Decoding too early. Materializing rows before filtering throws away columnar's biggest advantage. Push predicates down to the compressed column and reconstruct only survivors.
Treating it as an OLTP store. High-rate single-row inserts and updates against immutable column segments cause write amplification and constant background compaction. Batch writes, or front the column store with a row-format buffer.
Bad sort/clustering key. RLE only pays off on the column you physically sort by. Sort by a high-cardinality key like user_id and your low-cardinality columns lose most of their run-length savings.
Ignoring per-chunk min/max stats. Columnar formats store min/max per row group so the engine can skip groups that cannot match a predicate. If your data is unsorted, the min/max of every group overlaps and skipping never fires — you scan everything anyway.

Frequently asked questions

Why does columnar storage compress so much better than row storage?

All values in a column share one type and usually a narrow domain — a country column holds maybe 200 distinct strings, a status column three. Storing them contiguously lets the encoder exploit that locality: dictionary encoding replaces each value with a tiny integer code, run-length encoding collapses long sorted runs to a (value, count) pair, and the remaining integers pack into the minimum number of bits.

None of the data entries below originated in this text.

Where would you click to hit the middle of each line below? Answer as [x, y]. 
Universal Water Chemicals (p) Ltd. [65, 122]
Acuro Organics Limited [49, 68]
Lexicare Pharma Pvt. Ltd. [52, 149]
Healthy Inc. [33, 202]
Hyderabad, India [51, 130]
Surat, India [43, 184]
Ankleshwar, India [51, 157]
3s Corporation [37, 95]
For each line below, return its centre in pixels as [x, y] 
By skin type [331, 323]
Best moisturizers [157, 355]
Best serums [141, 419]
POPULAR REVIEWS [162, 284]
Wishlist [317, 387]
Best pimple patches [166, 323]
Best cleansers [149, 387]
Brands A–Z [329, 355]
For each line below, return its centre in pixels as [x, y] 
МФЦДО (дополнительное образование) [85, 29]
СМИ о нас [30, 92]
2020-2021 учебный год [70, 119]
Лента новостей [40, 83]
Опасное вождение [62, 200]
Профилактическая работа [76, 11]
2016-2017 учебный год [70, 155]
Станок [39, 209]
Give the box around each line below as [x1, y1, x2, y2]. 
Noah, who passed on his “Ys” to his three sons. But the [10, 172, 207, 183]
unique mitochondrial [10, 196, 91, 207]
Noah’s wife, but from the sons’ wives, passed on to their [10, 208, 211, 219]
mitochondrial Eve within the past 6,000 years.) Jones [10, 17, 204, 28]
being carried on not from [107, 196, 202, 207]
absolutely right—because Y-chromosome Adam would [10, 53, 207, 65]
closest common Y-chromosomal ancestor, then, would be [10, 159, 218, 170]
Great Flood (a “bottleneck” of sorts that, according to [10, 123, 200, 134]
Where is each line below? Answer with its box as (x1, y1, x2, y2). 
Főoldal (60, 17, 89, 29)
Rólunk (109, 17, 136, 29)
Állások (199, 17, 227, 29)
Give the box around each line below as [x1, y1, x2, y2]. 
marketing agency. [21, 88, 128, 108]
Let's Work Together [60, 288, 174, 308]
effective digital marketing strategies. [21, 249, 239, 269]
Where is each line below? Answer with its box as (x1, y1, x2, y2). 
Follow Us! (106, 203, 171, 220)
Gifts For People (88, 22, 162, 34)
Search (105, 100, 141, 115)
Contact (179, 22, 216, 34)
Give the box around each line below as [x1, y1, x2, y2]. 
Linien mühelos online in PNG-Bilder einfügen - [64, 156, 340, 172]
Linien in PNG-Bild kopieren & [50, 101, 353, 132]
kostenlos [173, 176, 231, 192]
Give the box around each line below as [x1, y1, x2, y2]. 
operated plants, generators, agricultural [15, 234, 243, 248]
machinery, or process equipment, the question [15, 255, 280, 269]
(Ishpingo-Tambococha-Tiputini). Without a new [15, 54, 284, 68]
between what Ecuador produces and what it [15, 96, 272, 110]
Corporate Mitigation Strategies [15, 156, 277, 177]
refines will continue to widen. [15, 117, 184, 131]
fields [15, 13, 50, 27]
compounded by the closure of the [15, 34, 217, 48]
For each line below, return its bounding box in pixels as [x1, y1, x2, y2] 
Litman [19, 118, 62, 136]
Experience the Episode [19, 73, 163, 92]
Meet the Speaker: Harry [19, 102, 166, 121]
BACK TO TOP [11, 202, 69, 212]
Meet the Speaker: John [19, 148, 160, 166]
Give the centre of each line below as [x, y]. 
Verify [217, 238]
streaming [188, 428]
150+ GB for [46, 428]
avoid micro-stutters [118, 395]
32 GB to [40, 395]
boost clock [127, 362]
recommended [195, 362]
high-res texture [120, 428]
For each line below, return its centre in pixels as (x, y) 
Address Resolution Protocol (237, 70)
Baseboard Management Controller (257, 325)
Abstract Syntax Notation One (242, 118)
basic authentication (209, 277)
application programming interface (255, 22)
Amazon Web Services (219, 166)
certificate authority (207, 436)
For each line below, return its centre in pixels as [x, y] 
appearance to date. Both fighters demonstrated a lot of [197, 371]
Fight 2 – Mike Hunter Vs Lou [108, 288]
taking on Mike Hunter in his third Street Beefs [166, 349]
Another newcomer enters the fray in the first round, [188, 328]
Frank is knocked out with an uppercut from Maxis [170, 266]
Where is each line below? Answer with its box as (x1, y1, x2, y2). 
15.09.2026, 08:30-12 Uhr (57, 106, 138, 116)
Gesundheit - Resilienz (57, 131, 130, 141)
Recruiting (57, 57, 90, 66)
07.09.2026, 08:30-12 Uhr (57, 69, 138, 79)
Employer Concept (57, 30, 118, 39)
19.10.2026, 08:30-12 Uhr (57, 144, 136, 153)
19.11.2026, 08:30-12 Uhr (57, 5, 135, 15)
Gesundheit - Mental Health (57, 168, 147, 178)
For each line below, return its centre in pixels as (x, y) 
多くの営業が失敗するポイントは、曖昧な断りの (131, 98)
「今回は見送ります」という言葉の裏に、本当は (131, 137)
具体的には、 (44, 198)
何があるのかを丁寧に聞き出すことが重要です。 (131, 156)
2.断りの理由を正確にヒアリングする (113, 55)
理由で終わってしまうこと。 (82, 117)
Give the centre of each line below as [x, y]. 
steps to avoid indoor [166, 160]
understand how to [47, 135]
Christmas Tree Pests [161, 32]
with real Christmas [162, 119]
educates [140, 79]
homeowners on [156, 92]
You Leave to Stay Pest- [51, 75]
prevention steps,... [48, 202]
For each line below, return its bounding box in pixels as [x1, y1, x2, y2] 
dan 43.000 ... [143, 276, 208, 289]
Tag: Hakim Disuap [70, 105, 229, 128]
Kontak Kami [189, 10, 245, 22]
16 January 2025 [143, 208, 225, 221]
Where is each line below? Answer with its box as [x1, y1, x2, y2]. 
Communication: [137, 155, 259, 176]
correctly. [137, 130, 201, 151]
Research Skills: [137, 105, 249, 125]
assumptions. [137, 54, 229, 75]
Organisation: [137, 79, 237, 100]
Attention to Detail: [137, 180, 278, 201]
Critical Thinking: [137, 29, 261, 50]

Row storage interleaves an int, a string, and a float on every row, so a general-purpose compressor never sees a clean stream of like-typed data.

What is the difference between a row store and a column store?

A row store keeps all fields of one record together, so reading or updating a whole row touches one place on disk — ideal for OLTP point lookups and writes. A column store keeps all values of one field together, so an analytic scan reads only the columns the query names and skips the rest — ideal for OLAP aggregations over a few columns and billions of rows. Same logical table, opposite physical layout.

Why is columnar storage bad for transactional workloads?

Inserting one row means writing into every column file, and updating one row means decoding a compressed block, changing one value, and re-encoding. A single-row insert that costs one append in a row store can touch dozens of separate column segments in a column store. That is why column stores batch writes into immutable segments and rebuild them in the background rather than mutating in place.

How does a query engine reassemble a row from separate columns?

By position. The value at offset i in every column belongs to the same logical row, so tuple reconstruction is just gathering index i from each requested column. Engines delay this stitching as long as possible — called late materialization — running filters and aggregations on raw compressed column vectors and only assembling rows for the handful of values that survive to the output.

Is Parquet a columnar format?

Yes. Apache Parquet stores data in row groups, and within each row group every column is written as its own contiguous chunk with per-chunk min/max statistics, dictionary and run-length encoding, and a final pass of general compression. A query reads only the column chunks it needs and skips entire row groups whose min/max bounds cannot match the predicate. ORC and Arrow's on-disk Feather format use the same idea.

What is vectorized execution and why does columnar storage enable it?

Because a column lives in memory as a dense array of one type, the engine can process it a batch of 1,024 values at a time in a tight loop with no per-value type dispatch and no pointer chasing. The CPU keeps the array in cache, the branch predictor sees a predictable loop, and SIMD instructions add or compare many values per cycle. Row-at-a-time engines pay an interpreter overhead on every field of every row; vectorized column engines amortize it across a whole batch.